What I saw at the SUB Sports arena last week produced this episode. A car parked majestically in front of a NO PARKING ON THE PEDESTRIAN WALKWAY sign beside the Lawn Tennis Court. I could have ignored it and moved on but seeing another car parked at the other side of the road, I decided to take a picture of the scene. To start with, an intellectual or at least, someone that claims to be an intellectual parked the car there. One would wonder why “intellectuals” still break simple rules like not parking on a walk way in an intellectual community like UI. You may have lots of excuses to justify the action of whoever parked the cars there but they can never be valid enough.
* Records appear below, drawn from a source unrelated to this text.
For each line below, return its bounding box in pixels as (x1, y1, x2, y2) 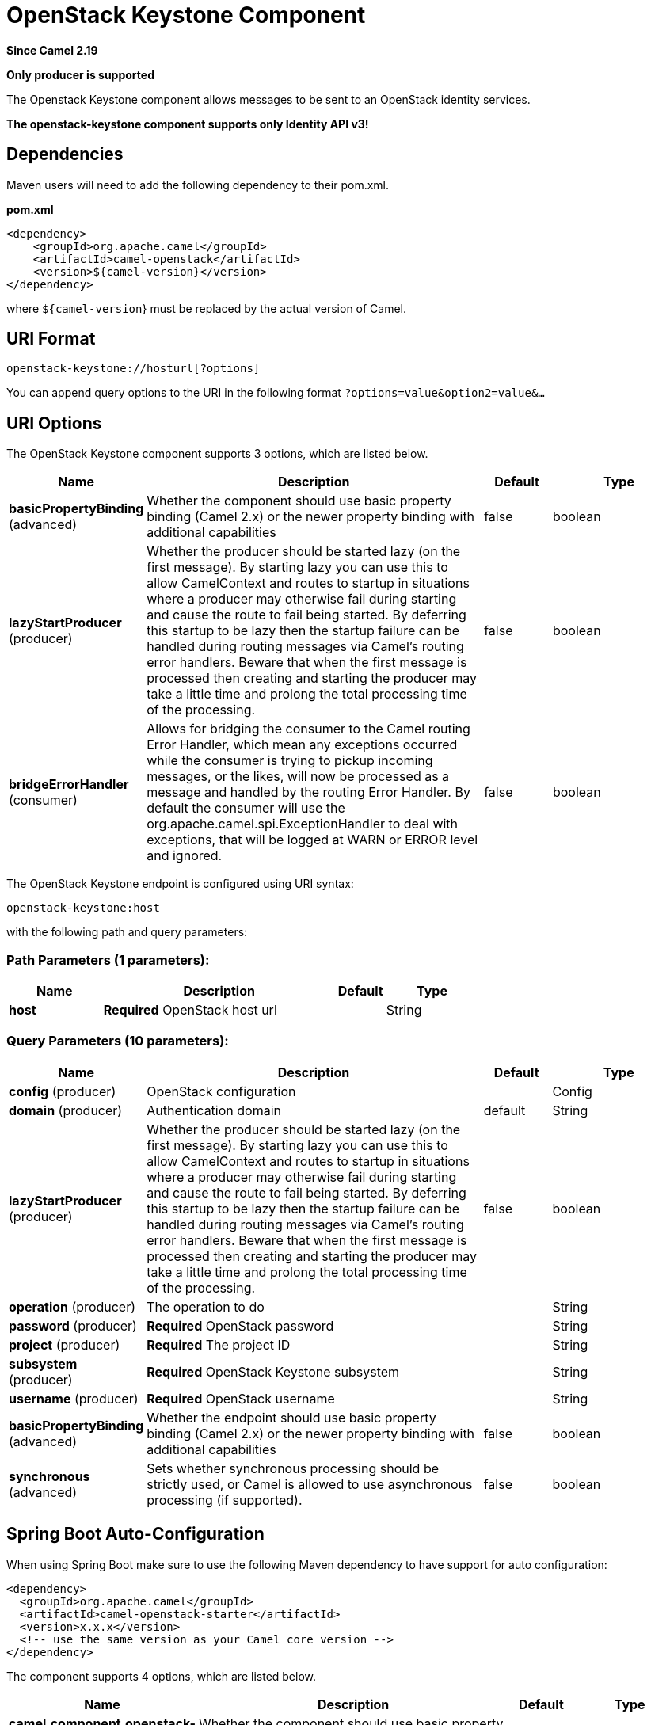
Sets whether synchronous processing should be (147, 1460, 439, 1476)
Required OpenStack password (147, 1317, 334, 1334)
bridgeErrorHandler (9, 776, 129, 793)
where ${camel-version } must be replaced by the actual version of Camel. (6, 301, 407, 315)
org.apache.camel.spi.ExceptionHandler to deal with (147, 816, 459, 832)
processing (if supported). (147, 1491, 303, 1508)
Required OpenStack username (147, 1390, 335, 1407)
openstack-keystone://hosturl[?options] (6, 362, 261, 375)
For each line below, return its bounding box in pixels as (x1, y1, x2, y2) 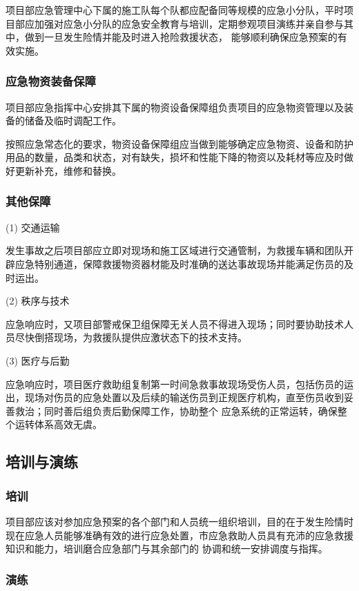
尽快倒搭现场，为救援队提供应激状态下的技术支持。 (14, 330, 247, 345)
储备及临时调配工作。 (24, 113, 122, 128)
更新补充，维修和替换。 (14, 163, 122, 177)
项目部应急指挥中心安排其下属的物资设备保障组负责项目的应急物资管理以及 (6, 99, 344, 114)
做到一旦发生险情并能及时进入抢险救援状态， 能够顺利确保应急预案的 (24, 30, 338, 44)
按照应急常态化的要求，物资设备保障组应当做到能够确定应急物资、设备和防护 (6, 136, 353, 151)
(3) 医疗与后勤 (6, 353, 70, 367)
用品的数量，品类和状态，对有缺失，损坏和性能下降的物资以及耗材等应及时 (6, 150, 344, 164)
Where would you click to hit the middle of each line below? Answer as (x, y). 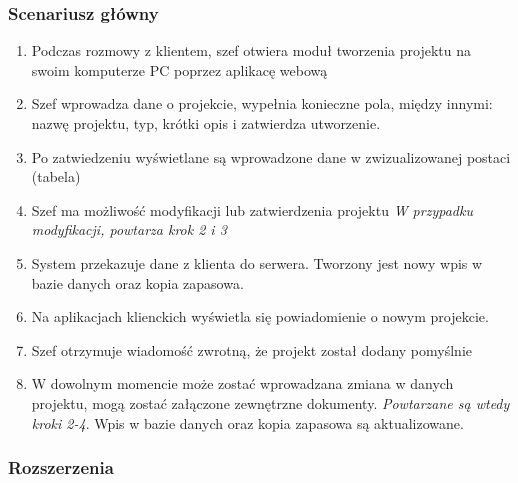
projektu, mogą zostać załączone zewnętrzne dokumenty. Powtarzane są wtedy (270, 402)
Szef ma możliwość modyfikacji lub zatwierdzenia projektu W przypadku (252, 209)
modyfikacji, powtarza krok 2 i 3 (129, 229)
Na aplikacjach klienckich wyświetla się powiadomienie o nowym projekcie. (260, 316)
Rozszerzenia (61, 467)
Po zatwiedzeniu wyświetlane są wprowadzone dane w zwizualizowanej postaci (271, 156)
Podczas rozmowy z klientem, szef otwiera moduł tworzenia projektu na (251, 50)
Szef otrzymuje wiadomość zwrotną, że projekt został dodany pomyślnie (251, 349)
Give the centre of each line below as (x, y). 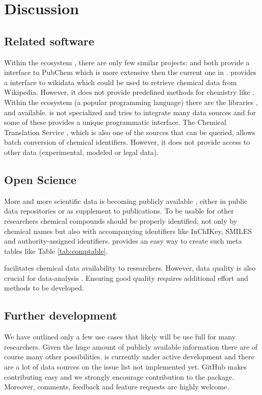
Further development (61, 315)
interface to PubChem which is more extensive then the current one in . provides (130, 72)
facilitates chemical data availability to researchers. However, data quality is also (130, 268)
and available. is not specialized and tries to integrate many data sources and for (130, 112)
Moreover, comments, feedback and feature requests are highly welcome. (117, 387)
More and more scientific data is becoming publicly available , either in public (126, 201)
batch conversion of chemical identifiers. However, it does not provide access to (127, 142)
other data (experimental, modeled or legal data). (82, 152)
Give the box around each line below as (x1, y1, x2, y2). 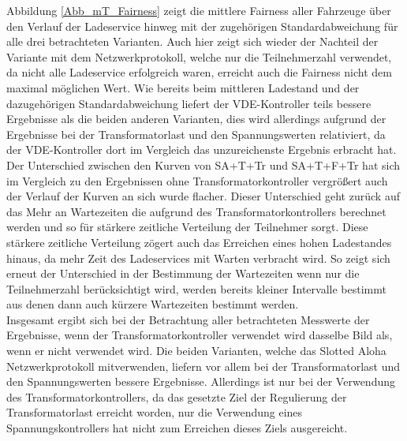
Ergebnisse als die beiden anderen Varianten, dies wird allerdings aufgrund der (6, 110, 386, 127)
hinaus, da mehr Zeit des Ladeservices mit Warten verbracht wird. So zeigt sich (6, 249, 390, 266)
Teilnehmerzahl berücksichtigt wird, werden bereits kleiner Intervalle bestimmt (6, 280, 386, 297)
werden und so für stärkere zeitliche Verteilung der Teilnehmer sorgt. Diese (6, 219, 368, 235)
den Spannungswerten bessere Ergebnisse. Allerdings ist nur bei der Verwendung (6, 373, 395, 390)
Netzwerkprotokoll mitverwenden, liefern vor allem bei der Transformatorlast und (6, 357, 401, 374)
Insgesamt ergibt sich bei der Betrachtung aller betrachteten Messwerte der (6, 311, 370, 327)
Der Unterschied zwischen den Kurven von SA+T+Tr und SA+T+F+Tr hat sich (6, 156, 400, 173)
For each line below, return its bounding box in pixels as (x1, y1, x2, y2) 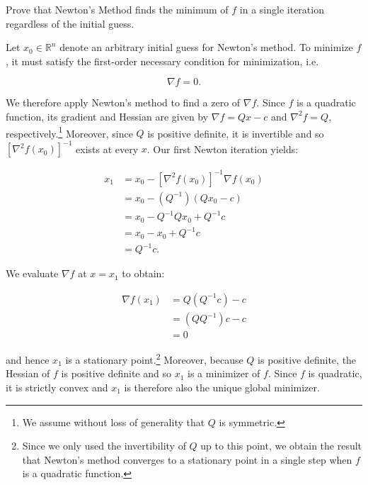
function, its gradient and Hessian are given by (6, 108, 209, 123)
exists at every (76, 141, 139, 156)
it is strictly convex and (6, 379, 108, 394)
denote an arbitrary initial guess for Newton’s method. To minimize (59, 40, 353, 55)
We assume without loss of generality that (22, 414, 205, 429)
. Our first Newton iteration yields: (146, 141, 299, 156)
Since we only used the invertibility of (22, 438, 186, 453)
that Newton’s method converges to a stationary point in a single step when (22, 452, 352, 467)
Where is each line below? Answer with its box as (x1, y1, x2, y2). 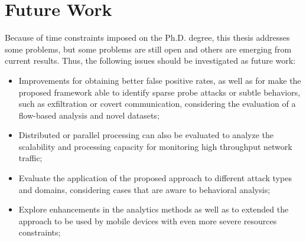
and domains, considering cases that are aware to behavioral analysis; (18, 183, 271, 195)
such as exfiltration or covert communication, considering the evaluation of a (18, 97, 296, 110)
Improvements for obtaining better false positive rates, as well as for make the (18, 74, 301, 86)
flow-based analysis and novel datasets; (18, 109, 159, 121)
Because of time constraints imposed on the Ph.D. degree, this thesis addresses (5, 31, 290, 44)
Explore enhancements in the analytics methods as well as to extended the (18, 203, 289, 215)
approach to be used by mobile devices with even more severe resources (18, 214, 277, 227)
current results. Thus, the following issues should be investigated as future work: (5, 54, 296, 67)

Perhaps, whoever parked those cars are not aware of the fact that they are obstructing free flow of traffic around SU environs through their actions. A walkway that should be used by pedestrians is now being shared by pedestrians and car owners/drivers or even used by the car owners alone.

Professor RemiRaji, the immediate past dean of the faculty of Arts made many important and necessary reformations in the Faculty of Arts before he completed his tenure, parts of these reformations are that people with no special needs should not walk on the wheelchair way and that students should not disturb ongoing classes with noise. Despite the fact some students were victims of reprimand last semester, many students still derive joy in making noise beside classrooms and also, walking on the wheelchair way. It is very good to have fun but it should not be by breaking of rules or at the expense of others.

I am still trying to figure out why a student will pour water from a location that he should not knowing that if he does, he will be reprimanded. We may justify this act probably because he/she is living on his block’s top floor but it still doesn’t worth it. What would you say if your water wets someone downstairs unexpectedly? Apologise? That may not work.

One implication of breaking rules that we are not aware of is that we may or will find it hard to adhere to simple rules of the larger society when the time for us to do so arises. If you cannot obey a simple rule like do not talk and or cheat in an examination, do you think you will be able to be clean and avoid cheating in a job examination?

Have you ever wondered why many people still fall victims of paying huge sum to traffic agencies all across Nigeria? It is simply the inability to obey rules. You cannot become a “customer” to any Road Safety official if you simply obey traffic rules. There are corrupt officials that will do whatever it takes to ensure that they extort you but if you are squeaky clean, you are likely not to become a victim.

Breaking rules might be sweet and fun but the consequences are not always pleasant. However, you may have a positive result if you break rules for positive reasons.

I remain your humble friend, Amos OluwatobiAdejimi.